Spy Kids 2: The Island of Lost Dreams Review

by Harvey S. Karten (harveycritic AT cs DOT com)
August 2nd, 2002

SPY KIDS 2: THE ISLAND OF LOST DREAMS

Rating out of 4 stars: 2.5
Reviewed by Harvey Karten
Dimension Films
Director:Robert Rodriguez
Writer: Robert Rodriguez
Cast: Antonio Banderas, Carla Gugino, Alexa Vega, Daryl
Sabara, Steve Buscemi, Mike Judge
Screened at: AMC, NYC, 8/1/02

    If you have $100,000 of discretional income lying around and you love to travel, would you use it to finance a ticket to the moon–a journey now being advertised in sections for sophisticated travelers? Here is another option. You could spend less that traveling to the Island of Lost Dreams which, contrary to its name would be quite an adventurous place to be. As shown in Robert Rodriguez's sequel to "Spy Kids," now called not surprisingly "Spy Kids 2," a quartet of prodigious young folks have gone to this place ahead of their parents; in fact, they want to prove that they can solve some mysteries without the help of their elders and find, Hollywood style, that despite the technology at their command, good, old-fashioned closeness to your roots is preferable even to cell phones.

    These kids have access to quite a few more gadgets than the ubiquitous cell phones, however, and why wouldn't they? A picture that cost Dimension Films some $37 million to produce features an array of technology that just about any gadget-crazed American could love, making the movie presumably accessible to those over the age of thirty who are taken by their small fry to this event. While the kids in the audience are bound to be exited by all the cartoonist behavior they see on the big screen, there isn't much in Rodriguez's script to draw in the older people. Like the first feature a flimsy tale, this one will be considered a by-the-numbers follow-up by those who have reached the age of maturity, but who cares? "Spy Kids 2" stars a 13-year-old girl and her nine-year-old brother and those are about the limits of the targeted audience.
    The story opens on a madman's theme park created by Dinky Winks (Bill Paxton), who treats the U.S. President's spunky daughter to a ride on the kind of vomitorium that used to be found in Coney Island's Steeplechase Park. Apparently the young lass (Taylor Momsen) has pilfered a gadget that the Unabomber would love; a circular contraption with which the world's electricity could be shut down with the touch of a button. Rouge OSS director Donnagon (Mike Judge), whose children are Gary and Gerti Giggles (Matt O'Leary & Emily Osment), opts to retrieve the circular thing in the title island and use it to take over the world. But he hadn't counted on the expertise and enthusiasm of young Carmen Cortez (Alexa Vega) and her kid brother Juni (Daryl Sabara) or on their parents Gregorio (Antonio Banderas) and Ingrid (Carla Gugino). Nor had he imagined fighting off the cloned creatures produced by mad scientist Romero (Steve Buscemi), who oddly does not steal the show.

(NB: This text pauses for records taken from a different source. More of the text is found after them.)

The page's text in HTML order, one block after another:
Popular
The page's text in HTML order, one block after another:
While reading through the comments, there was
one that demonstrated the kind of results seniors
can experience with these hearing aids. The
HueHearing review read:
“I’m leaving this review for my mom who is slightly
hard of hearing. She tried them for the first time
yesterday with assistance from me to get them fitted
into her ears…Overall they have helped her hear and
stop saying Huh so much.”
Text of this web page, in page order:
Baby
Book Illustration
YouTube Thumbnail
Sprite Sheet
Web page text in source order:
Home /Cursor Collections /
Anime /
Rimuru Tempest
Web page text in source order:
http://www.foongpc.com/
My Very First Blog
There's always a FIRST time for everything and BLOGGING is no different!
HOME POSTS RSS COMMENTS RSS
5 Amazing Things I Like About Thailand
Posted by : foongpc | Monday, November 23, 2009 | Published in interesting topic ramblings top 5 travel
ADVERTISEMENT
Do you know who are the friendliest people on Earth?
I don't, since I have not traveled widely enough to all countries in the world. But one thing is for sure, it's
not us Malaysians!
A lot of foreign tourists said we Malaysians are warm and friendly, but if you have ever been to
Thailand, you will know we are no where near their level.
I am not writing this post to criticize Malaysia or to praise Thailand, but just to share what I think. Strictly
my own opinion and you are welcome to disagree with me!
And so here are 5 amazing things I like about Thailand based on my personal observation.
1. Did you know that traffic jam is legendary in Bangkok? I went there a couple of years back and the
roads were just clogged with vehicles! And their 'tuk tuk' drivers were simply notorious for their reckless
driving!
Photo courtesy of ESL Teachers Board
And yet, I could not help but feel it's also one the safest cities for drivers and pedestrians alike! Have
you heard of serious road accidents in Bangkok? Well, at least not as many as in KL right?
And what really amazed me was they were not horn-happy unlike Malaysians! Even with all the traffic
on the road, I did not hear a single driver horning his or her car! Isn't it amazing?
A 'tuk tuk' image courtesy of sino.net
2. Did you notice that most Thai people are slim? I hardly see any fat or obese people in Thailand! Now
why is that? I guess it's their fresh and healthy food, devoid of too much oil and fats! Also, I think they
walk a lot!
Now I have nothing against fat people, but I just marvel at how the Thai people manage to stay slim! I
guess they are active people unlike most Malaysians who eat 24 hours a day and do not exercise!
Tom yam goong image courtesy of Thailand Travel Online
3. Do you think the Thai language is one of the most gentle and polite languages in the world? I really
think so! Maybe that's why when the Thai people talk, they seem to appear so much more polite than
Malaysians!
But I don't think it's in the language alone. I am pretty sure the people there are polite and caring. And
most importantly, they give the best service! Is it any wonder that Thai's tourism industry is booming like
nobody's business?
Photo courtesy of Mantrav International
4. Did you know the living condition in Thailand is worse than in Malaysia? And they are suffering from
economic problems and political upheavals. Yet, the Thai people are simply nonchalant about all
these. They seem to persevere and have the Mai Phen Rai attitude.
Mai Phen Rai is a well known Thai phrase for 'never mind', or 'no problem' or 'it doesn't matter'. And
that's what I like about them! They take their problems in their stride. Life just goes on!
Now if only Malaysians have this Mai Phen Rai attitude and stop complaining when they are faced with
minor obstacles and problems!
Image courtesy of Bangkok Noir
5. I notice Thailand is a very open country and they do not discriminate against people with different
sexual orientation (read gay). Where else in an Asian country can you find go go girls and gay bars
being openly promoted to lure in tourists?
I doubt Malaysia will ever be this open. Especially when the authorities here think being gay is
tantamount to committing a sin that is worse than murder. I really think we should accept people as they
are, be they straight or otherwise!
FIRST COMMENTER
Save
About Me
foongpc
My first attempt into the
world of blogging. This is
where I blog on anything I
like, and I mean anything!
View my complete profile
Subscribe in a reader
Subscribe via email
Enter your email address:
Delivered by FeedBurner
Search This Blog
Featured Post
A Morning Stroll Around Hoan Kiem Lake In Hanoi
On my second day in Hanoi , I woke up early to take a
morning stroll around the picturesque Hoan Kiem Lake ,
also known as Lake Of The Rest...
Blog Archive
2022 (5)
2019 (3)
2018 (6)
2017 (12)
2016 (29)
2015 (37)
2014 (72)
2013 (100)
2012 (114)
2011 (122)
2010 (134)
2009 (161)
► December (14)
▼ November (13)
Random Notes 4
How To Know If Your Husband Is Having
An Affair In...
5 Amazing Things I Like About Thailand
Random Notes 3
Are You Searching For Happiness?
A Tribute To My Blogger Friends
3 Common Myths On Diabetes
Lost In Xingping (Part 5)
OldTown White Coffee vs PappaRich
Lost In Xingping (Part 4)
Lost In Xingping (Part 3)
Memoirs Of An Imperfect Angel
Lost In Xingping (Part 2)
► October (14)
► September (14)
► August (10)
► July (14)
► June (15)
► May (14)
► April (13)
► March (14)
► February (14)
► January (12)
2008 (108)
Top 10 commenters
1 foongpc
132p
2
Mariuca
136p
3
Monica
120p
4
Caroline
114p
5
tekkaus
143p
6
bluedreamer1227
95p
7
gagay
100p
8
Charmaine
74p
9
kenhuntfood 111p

    The movie contains a few obvious in-law jokes, with Gregorio horrified by the sight of his mom-in-law (Holland Taylor) and the kids' granddaddy (Ricardo Montalban). In the end they all get together and realize the importance of family, but not before writer-director-producer Rodriguez, who made his first movie for $7,000, proves that he can't top "El Mariachi" despite the expense of Hover-Shoes (which enable the young spies to fly), Watches (which, Bond-style, can do everything but tell time), R.A.L.P.H (a tiny robot which is improvement over the spiders in "Minority Report"), and a Dragon Spy Ship which can do everything the other gadgets cannot.

    The technology used by the spies and villains up the James Bond ante by some exponent or other, at least that of "From Russia With Love," but absent the charm and wit and Pierce Brosnan, this one is strictly for the kiddies. And for them the pic is recommended.